## Exercise goal
Go to the line below that has "Wert auch an", print it and each line after it exactly, and stop after the line that has "intercept (141, 411, 192, 427)"; leave out pictures.

## Stored data
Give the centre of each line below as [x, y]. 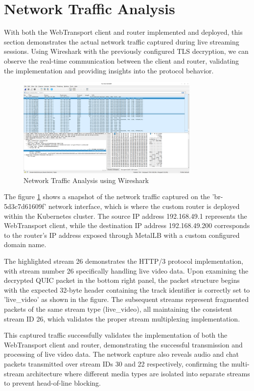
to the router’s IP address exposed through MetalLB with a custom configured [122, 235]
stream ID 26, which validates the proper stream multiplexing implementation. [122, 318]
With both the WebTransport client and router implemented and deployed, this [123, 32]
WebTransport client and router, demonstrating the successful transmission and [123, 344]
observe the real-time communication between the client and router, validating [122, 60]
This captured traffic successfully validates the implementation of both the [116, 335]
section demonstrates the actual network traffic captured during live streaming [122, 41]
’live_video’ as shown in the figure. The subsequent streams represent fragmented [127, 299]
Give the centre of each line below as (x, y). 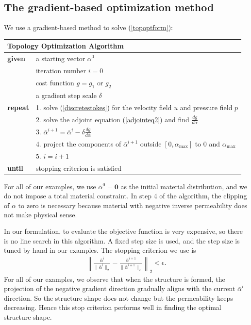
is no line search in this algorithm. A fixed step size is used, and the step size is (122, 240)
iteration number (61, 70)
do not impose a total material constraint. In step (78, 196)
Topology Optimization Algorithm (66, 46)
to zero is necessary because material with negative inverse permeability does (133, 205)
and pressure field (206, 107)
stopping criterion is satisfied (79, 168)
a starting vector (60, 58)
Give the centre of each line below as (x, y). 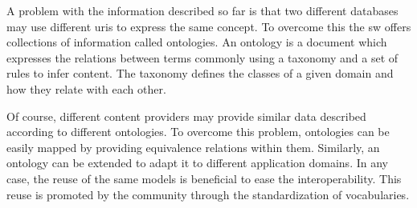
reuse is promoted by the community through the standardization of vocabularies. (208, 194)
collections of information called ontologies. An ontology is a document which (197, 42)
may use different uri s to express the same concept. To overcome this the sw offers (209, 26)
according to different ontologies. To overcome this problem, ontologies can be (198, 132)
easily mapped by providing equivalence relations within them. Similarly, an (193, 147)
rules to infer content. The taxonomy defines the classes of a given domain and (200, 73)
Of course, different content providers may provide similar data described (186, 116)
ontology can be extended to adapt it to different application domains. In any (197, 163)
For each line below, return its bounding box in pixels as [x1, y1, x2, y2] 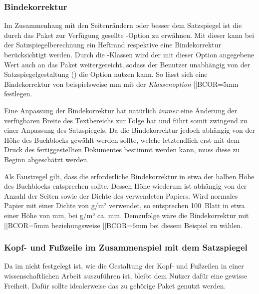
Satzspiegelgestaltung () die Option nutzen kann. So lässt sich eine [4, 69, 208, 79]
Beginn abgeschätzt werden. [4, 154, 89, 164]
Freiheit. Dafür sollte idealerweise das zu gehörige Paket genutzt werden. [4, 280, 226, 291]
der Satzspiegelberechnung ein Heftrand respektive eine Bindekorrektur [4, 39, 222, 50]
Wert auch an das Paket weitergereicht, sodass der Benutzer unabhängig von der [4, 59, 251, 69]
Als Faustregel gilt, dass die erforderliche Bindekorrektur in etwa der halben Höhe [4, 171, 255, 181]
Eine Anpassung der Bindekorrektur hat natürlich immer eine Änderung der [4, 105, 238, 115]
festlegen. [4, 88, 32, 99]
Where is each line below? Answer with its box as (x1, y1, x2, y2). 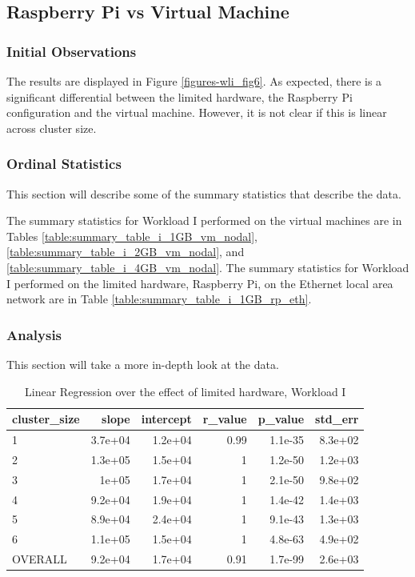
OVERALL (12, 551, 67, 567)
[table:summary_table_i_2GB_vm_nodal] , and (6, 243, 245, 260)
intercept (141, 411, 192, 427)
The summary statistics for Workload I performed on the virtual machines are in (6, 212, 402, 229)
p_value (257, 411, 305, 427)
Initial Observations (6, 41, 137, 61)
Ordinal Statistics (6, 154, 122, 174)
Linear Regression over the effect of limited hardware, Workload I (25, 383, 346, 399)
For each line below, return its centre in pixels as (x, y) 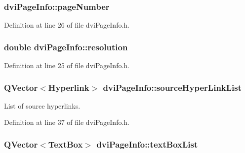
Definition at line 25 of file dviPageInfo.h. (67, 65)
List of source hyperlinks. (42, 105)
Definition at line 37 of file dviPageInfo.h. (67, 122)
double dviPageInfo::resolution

...

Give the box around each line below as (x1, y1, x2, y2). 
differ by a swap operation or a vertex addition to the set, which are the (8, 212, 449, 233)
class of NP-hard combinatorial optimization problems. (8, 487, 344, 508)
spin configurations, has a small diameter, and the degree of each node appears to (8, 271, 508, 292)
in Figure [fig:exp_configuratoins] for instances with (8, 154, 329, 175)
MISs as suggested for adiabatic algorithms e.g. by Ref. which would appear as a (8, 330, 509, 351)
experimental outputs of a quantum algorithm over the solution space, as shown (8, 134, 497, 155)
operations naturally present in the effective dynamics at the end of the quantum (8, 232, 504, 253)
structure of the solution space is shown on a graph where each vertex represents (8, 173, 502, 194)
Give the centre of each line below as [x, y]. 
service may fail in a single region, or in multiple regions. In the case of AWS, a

## Written answer
Wert auch an das Paket weitergereicht, sodass der Benutzer unabhängig von der [4, 59, 251, 69]
Als Faustregel gilt, dass die erforderliche Bindekorrektur in etwa der halben Höhe [4, 171, 255, 181]
Eine Anpassung der Bindekorrektur hat natürlich immer eine Änderung der [4, 105, 238, 115]
festlegen. [4, 88, 32, 99]
Where is each line below? Answer with its box as (x1, y1, x2, y2). 
OVERALL (12, 551, 67, 567)
[table:summary_table_i_2GB_vm_nodal] , and (6, 243, 245, 260)
intercept (141, 411, 192, 427)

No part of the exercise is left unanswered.